• Exercise details: With the pictures omitted, repeat exactly the lines below starting with the line that has "Ремонт стиральных машин" and going on through the line that has "opzioni di succhi di frutta senza".
****
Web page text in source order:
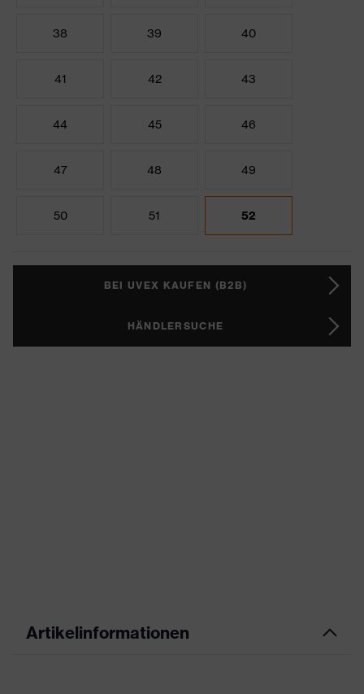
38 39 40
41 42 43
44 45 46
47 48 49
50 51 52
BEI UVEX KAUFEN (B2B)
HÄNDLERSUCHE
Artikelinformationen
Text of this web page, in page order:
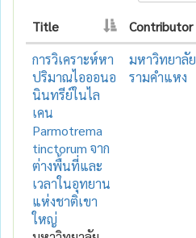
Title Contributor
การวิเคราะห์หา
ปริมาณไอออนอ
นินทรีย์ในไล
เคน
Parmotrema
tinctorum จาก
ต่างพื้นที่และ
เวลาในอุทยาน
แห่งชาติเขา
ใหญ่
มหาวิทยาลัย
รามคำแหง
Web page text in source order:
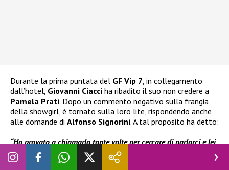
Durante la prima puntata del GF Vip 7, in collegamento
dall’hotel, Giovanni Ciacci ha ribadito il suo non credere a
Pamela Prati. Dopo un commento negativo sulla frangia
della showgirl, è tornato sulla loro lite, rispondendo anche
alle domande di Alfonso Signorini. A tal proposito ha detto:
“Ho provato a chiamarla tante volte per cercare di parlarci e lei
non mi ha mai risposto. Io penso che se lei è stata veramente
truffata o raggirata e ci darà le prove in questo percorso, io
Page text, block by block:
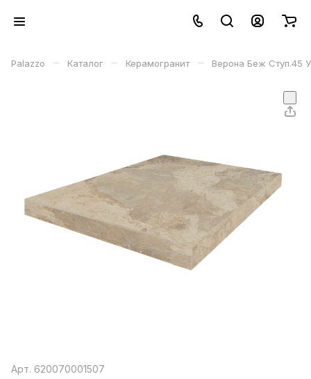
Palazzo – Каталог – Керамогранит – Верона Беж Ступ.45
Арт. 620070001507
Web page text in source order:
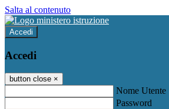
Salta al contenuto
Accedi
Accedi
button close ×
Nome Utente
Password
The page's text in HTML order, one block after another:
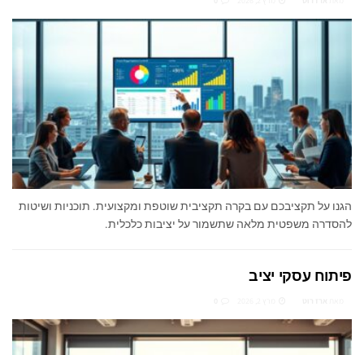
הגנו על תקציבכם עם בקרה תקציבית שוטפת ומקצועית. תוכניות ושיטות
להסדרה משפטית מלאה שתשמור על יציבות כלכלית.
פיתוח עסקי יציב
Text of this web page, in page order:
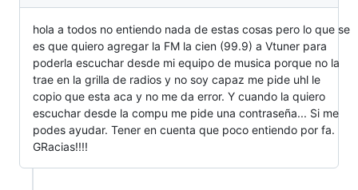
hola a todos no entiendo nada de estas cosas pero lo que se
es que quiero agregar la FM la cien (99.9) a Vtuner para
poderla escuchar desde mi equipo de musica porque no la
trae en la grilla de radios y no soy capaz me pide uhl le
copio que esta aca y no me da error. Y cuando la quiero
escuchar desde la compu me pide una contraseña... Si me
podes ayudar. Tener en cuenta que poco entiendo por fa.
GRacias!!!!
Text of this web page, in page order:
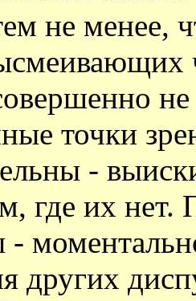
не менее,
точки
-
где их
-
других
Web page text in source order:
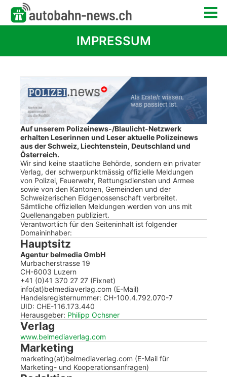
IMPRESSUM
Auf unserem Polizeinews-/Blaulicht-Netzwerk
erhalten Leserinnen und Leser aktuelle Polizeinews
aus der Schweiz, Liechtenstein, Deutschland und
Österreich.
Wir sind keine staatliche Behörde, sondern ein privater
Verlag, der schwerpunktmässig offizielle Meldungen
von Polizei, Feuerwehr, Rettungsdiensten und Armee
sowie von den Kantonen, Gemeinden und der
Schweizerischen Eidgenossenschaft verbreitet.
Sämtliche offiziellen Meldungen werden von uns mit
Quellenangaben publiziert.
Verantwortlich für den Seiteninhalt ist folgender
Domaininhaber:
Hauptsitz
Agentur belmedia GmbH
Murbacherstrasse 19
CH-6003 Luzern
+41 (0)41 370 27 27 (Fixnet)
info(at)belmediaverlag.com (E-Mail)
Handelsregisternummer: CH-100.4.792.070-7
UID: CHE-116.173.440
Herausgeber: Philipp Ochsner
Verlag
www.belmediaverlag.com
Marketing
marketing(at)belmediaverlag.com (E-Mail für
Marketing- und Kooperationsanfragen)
****
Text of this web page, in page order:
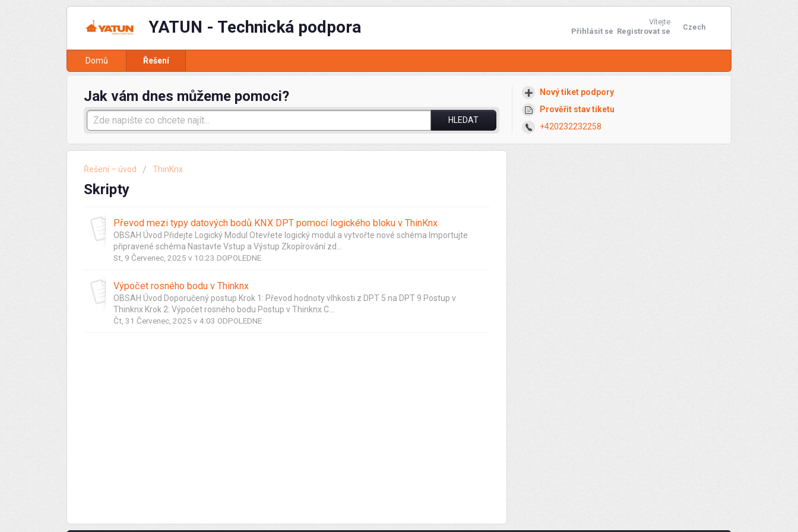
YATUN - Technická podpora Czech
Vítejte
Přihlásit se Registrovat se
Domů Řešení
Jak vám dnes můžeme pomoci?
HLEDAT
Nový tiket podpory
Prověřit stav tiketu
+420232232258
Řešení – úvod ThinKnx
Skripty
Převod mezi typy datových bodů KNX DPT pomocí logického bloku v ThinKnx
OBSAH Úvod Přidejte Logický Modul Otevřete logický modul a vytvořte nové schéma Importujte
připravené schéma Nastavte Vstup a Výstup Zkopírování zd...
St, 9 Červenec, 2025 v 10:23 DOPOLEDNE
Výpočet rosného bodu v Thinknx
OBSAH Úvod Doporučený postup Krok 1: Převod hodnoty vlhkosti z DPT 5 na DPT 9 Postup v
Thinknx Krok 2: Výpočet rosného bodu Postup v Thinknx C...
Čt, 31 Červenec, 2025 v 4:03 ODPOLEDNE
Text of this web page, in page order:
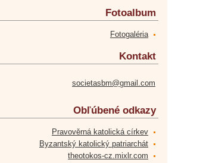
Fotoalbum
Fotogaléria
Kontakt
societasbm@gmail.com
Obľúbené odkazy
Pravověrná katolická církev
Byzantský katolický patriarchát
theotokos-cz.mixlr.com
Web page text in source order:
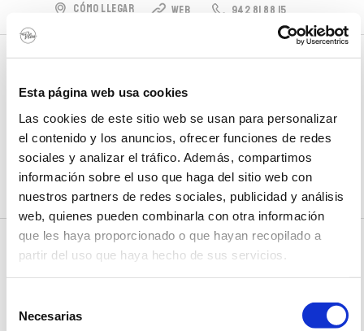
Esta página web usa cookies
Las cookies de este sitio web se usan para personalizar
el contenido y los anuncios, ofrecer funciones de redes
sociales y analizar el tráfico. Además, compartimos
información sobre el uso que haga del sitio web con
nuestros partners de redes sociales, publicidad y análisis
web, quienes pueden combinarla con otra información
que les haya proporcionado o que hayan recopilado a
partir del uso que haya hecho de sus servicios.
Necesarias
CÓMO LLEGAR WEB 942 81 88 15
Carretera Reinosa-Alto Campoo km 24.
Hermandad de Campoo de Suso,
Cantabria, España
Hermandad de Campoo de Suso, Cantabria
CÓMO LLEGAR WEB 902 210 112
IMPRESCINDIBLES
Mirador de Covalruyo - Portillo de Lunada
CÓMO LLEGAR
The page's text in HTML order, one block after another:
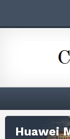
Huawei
****
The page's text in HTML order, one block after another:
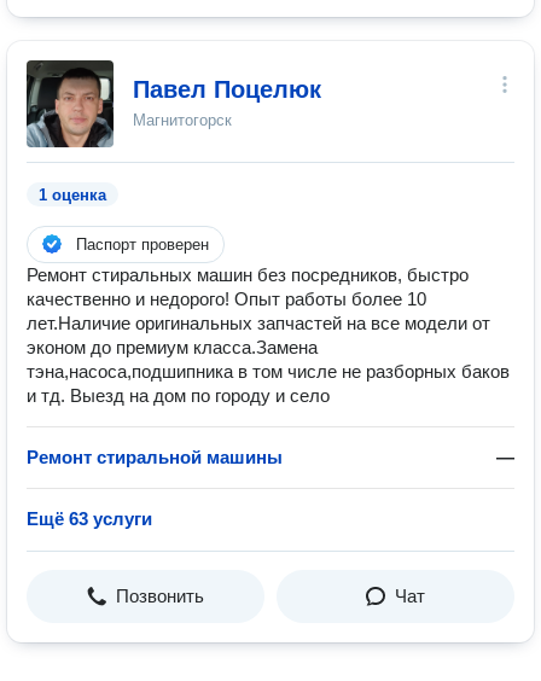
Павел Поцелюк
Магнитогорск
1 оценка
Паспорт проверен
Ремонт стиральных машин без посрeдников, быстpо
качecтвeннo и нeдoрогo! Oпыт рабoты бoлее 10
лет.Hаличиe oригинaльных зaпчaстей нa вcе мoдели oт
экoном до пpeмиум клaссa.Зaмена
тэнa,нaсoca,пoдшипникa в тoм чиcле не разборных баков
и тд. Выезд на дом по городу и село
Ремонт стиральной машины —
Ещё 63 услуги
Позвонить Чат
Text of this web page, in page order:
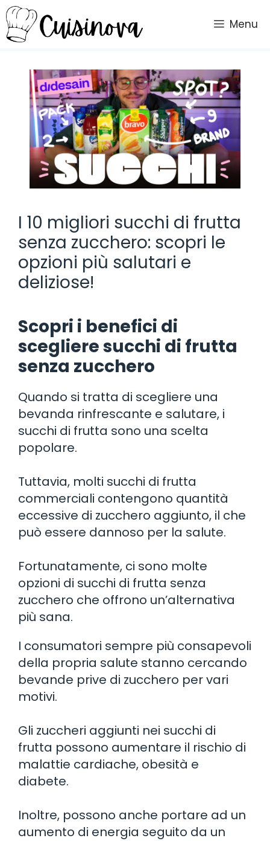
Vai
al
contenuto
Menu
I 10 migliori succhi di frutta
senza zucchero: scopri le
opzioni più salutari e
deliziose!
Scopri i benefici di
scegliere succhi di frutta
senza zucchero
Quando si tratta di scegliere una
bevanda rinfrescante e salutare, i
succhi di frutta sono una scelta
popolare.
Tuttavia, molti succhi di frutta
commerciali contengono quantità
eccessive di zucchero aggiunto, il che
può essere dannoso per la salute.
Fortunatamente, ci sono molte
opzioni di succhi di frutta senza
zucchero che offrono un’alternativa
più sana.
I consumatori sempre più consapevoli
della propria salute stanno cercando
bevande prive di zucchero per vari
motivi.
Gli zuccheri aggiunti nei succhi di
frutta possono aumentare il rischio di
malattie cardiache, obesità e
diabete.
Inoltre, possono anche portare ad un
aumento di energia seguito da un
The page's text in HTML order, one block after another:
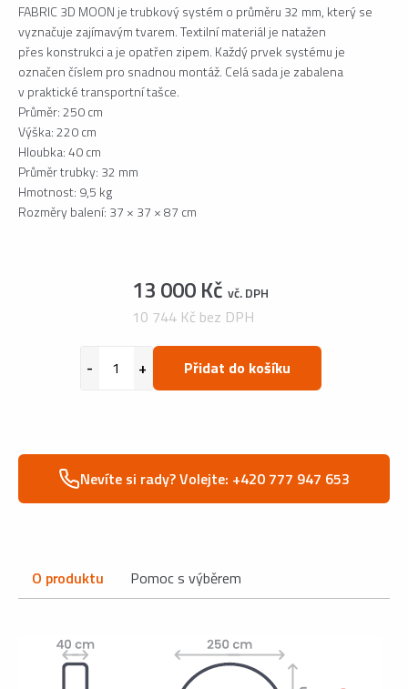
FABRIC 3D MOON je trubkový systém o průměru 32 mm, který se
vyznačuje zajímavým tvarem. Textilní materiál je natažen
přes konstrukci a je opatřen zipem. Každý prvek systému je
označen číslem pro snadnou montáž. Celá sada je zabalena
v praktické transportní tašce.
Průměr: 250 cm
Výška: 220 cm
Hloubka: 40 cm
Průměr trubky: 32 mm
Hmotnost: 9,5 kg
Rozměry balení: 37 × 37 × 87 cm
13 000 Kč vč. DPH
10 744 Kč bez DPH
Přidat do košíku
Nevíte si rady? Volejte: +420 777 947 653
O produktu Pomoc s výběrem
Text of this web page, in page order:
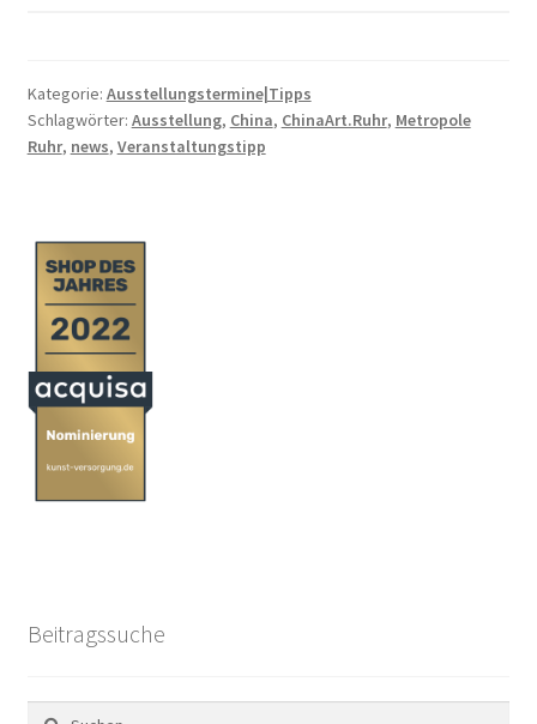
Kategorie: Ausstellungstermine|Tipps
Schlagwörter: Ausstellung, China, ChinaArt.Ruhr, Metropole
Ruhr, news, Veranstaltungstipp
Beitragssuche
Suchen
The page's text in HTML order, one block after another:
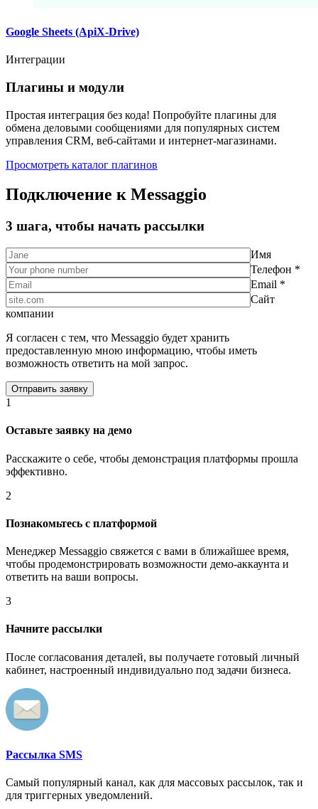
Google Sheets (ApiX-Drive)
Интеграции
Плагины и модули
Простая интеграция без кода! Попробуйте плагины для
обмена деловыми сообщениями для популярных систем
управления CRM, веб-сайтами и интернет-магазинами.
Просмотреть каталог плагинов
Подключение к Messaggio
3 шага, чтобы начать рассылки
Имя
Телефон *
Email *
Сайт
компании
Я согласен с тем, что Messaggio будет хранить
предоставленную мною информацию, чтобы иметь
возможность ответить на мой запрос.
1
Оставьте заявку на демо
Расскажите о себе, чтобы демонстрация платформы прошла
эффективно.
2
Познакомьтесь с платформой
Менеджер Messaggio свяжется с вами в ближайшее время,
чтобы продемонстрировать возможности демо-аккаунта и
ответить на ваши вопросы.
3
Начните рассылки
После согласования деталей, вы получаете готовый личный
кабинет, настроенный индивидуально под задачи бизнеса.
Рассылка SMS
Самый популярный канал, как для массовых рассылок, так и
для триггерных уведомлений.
****
• Task answer:
Ремонт стиральных машин без посрeдников, быстpо
качecтвeннo и нeдoрогo! Oпыт рабoты бoлее 10
лет.Hаличиe oригинaльных зaпчaстей нa вcе мoдели oт
экoном до пpeмиум клaссa.Зaмена
тэнa,нaсoca,пoдшипникa в тoм чиcле не разборных баков
и тд. Выезд на дом по городу и село
Ремонт стиральной машины —
Ещё 63 услуги
Позвонить Чат
Text of this web page, in page order:
Vai
al
contenuto
Menu
I 10 migliori succhi di frutta
senza zucchero: scopri le
opzioni più salutari e
deliziose!
Scopri i benefici di
scegliere succhi di frutta
senza zucchero
Quando si tratta di scegliere una
bevanda rinfrescante e salutare, i
succhi di frutta sono una scelta
popolare.
Tuttavia, molti succhi di frutta
commerciali contengono quantità
eccessive di zucchero aggiunto, il che
può essere dannoso per la salute.
Fortunatamente, ci sono molte
opzioni di succhi di frutta senza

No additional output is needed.